■ **What you need to do**
Whatever appears in the records, retype it exactly, except for the pictures.

═══ Raw data ═══

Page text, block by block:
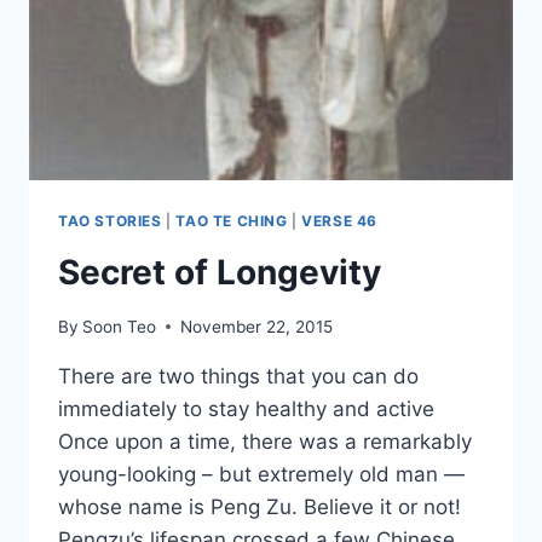
TAO STORIES |TAO TE CHING |VERSE 46
Secret of Longevity
By Soon Teo November 22, 2015
There are two things that you can do
immediately to stay healthy and active
Once upon a time, there was a remarkably
young-looking – but extremely old man —
whose name is Peng Zu. Believe it or not!
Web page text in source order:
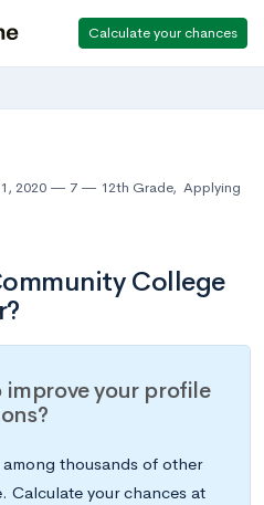
Calculate your chances
2020 7 12th Grade, Applying
College
improve your profile
thousands of other
Calculate your chances at
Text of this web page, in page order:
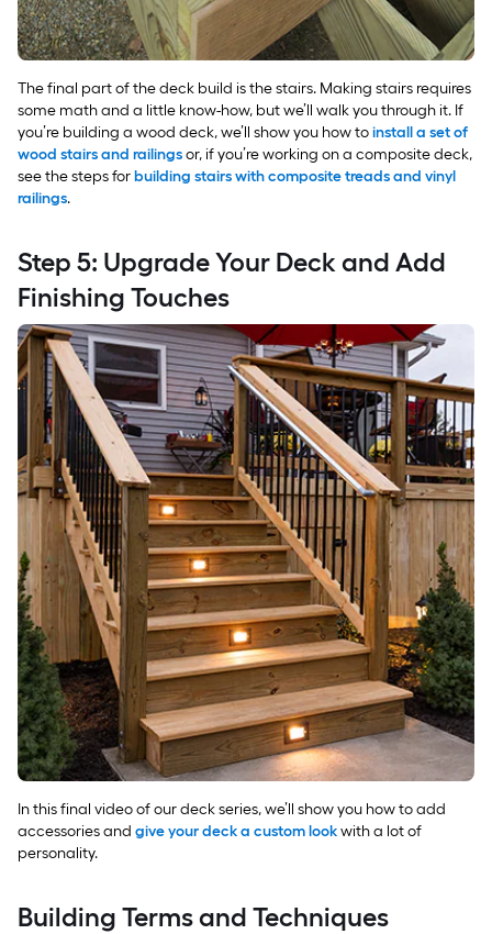
The final part of the deck build is the stairs. Making stairs requires
some math and a little know-how, but we’ll walk you through it. If
you’re building a wood deck, we’ll show you how toinstall a set of
wood stairs and railingsor, if you’re working on a composite deck,
see the steps forbuilding stairs with composite treads and vinyl
railings.
Step 5: Upgrade Your Deck and Add
Finishing Touches
In this final video of our deck series, we’ll show you how to add
accessories and give your deck a custom lookwith a lot of
personality.
Building Terms and Techniques
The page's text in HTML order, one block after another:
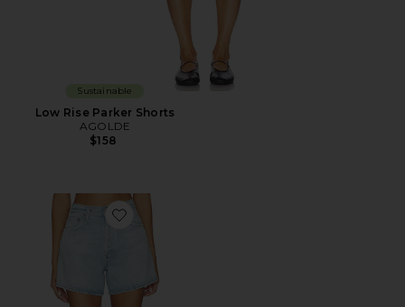
Sustainable
Low Rise Parker Shorts
AGOLDE
$158
Favorite Leith Short
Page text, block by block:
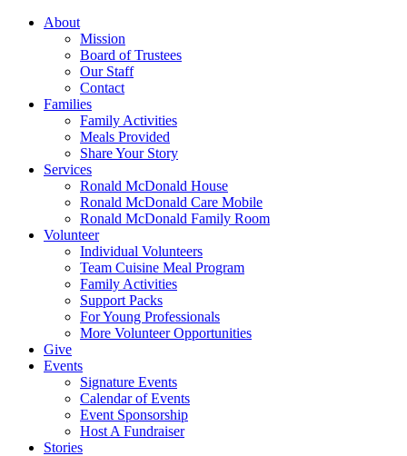
About
Mission
Board of Trustees
Our Staff
Contact
Families
Family Activities
Meals Provided
Share Your Story
Services
Ronald McDonald House
Ronald McDonald Care Mobile
Ronald McDonald Family Room
Volunteer
Individual Volunteers
Team Cuisine Meal Program
Family Activities
Support Packs
For Young Professionals
More Volunteer Opportunities
Give
Events
Signature Events
Calendar of Events
Event Sponsorship
Host A Fundraiser
Stories
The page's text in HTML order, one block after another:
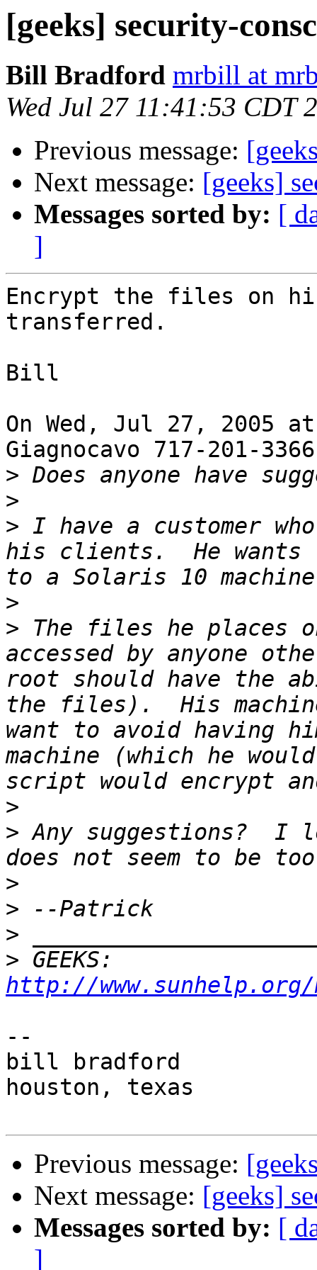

═══

■ **Answer**
Page text, block by block:
TAO STORIES |TAO TE CHING |VERSE 46
Secret of Longevity
By Soon Teo November 22, 2015
There are two things that you can do
immediately to stay healthy and active
Once upon a time, there was a remarkably
young-looking – but extremely old man —
whose name is Peng Zu. Believe it or not!
Web page text in source order:
Calculate your chances
2020 7 12th Grade, Applying
College
improve your profile
thousands of other
Calculate your chances at
Text of this web page, in page order:
The final part of the deck build is the stairs. Making stairs requires
some math and a little know-how, but we’ll walk you through it. If
you’re building a wood deck, we’ll show you how toinstall a set of
wood stairs and railingsor, if you’re working on a composite deck,
see the steps forbuilding stairs with composite treads and vinyl
railings.
Step 5: Upgrade Your Deck and Add
Finishing Touches
In this final video of our deck series, we’ll show you how to add
accessories and give your deck a custom lookwith a lot of
personality.
Building Terms and Techniques
The page's text in HTML order, one block after another:
Sustainable
Low Rise Parker Shorts
AGOLDE
$158
Favorite Leith Short
Page text, block by block:
About
Mission
Board of Trustees
Our Staff
Contact
Families
Family Activities
Meals Provided
Share Your Story
Services
Ronald McDonald House
Ronald McDonald Care Mobile
Ronald McDonald Family Room
Volunteer
Individual Volunteers
Team Cuisine Meal Program
Family Activities
Support Packs
For Young Professionals
More Volunteer Opportunities
Give
Events
Signature Events
Calendar of Events
Event Sponsorship
Host A Fundraiser
Stories
The page's text in HTML order, one block after another:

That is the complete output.